- Supreme Court of the United States

Argued March 25, 1897 Decided May 10, 1897
- Full case name: Davis v. Commonwealth of Massachusetts
- Citations: 167 U.S. 43 (more) 17 S. Ct. 731; 42 L. Ed. 71

Court membership
- Chief Justice Melville Fuller Associate Justices Stephen J. Field · John M. Harlan Horace Gray · David J. Brewer Henry B. Brown · George Shiras Jr. Edward D. White · Rufus W. Peckham

Case opinion
- Majority: White, joined by unanimous

= Davis v. Massachusetts =

Davis v. Commonwealth of Massachusetts, 167 U.S. 43 (1897), was a case in which the Supreme Court of the United States sustained a conviction of a man for making a speech on Boston Common in violation of an ordinance that forbade the making of a public address there without a permit from the mayor.

== Facts of the case ==
Section 66 of the Revised Ordinances of the City of Boston (1893) reads as follows:

'Sec. 66. No person shall, in or upon any of the public grounds, make any public address, discharge any cannon or firearm, expose for sale any goods, wares or merchandise, erect or maintain any booth, stand, tent or apparatus for the purposes of public amusement or show, except in accordance with a permit from the mayor.'

It was alleged by the prosecution that Davis made a speech on Boston Common without a permit. Davis was brought before the Municipal Court of the City of Boston and convicted of violating section 66.

== Prior history ==
The proceedings were removed to the Superior Court of the county of Suffolk, where Davis renewed a motion which he had interposed in the municipal court to quash the complaint. There were seven reasons argued to support the motion; among these was the assertion that the ordinance violated the rights alleged to be secured to the accused by the constitution of the state, and by the Fourteenth Amendment.

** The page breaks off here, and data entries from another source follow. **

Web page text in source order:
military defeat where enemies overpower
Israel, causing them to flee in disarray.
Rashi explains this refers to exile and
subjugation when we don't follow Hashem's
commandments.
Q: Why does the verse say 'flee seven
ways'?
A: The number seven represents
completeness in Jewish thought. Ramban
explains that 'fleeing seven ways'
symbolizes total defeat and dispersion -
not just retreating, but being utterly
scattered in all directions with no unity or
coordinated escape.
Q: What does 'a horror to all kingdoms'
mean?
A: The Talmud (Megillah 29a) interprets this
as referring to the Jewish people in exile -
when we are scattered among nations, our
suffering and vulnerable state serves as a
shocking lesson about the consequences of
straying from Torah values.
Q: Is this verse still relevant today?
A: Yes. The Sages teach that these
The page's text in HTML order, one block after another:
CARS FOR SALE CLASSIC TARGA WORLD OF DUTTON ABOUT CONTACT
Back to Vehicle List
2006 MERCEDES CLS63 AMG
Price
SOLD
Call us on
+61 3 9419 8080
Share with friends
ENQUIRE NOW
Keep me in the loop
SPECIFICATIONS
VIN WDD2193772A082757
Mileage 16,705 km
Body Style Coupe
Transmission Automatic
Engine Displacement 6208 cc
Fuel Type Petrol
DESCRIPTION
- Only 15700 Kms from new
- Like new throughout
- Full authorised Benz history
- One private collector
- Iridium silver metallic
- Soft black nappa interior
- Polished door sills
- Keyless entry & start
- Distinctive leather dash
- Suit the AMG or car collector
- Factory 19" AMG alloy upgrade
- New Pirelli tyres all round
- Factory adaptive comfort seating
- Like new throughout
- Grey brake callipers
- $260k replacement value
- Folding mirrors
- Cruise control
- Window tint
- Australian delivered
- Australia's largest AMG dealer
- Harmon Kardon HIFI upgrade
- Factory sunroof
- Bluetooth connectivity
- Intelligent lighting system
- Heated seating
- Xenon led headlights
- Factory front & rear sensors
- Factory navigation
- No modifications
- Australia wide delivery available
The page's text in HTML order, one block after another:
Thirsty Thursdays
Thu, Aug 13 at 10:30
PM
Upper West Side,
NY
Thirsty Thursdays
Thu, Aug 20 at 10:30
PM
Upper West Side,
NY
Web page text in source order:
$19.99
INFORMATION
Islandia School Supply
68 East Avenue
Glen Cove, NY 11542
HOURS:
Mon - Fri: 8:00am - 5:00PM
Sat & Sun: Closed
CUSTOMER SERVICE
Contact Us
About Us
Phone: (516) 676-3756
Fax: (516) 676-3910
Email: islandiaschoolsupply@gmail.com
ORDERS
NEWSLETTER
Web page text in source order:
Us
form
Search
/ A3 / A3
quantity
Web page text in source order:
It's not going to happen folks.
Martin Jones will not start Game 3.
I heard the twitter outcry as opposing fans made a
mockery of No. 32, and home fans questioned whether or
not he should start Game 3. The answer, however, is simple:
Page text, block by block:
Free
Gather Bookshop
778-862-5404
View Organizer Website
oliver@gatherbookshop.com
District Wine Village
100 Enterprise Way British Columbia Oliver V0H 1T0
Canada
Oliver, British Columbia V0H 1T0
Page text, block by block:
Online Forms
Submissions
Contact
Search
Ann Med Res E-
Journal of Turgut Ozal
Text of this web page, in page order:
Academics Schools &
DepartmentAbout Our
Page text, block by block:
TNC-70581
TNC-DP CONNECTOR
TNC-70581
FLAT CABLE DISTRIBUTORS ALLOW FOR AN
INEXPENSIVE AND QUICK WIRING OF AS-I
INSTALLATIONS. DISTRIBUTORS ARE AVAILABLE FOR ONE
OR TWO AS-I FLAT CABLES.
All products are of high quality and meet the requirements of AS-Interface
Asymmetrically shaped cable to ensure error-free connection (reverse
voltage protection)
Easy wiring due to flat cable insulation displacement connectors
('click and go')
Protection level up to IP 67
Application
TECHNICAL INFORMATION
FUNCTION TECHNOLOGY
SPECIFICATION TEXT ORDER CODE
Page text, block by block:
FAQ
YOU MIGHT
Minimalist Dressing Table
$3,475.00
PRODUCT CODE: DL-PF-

The motion to quash being overruled by the Superior Court, Davis was tried before the court and a jury.

At the trial the government put in evidence the ordinance heretofore referred to, and called the attention of the court to sections 35 and 39 of chapter 448 of the acts passed by the legislature of Massachusetts in the year 1854. Davis was convicted and subsequently appealed to the Supreme Court.

== Decision ==
Davis' conviction was upheld by a unanimous decision of the Supreme Court.